Anyway, this was such a cute read! Right off the bat, I loved Gigi and how rigid she was — not to mention, how hilarious. I just knew that something had to give with her and who better to help her with that than a certain schoolmate of hers. Gigi was one of those people who had her entire life planned out, not really something that I had for myself but I can totally get where she’s coming from. We all have these ideas of where we’re pretty sure we’re going to be, but like my dad says, “life is a journey,” and Gigi definitely went on a journey! High school is one of those things that you can experience or not and it was fun to see Gigi and her friends really start to experience it.
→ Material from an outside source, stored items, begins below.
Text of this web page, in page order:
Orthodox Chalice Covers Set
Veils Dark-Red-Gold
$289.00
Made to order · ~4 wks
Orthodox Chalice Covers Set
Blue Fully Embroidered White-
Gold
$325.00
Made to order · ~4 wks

I wasn’t the biggest fan of the love triangle in the story, but I felt that it worked. Really. The two male characters couldn’t be more different and while it was slightly predictable what was going to happen, I couldn’t help but smile and yell (simultaneously) at Gigi when she did super dumb things — for being someone who was so smart.

I’m really glad I gave this one a go and will definitely be reading more of Sarah’s work in the future. Her books are cute and fun, the perfect light read for a summer day, or to pass the time in the dead of winter (when you just need something fun to pick you up!). Her characters are real and have flaws, so it’s easy to relate to them no matter where you stood in the midst of high school. Really, there’s something for everyone in this story.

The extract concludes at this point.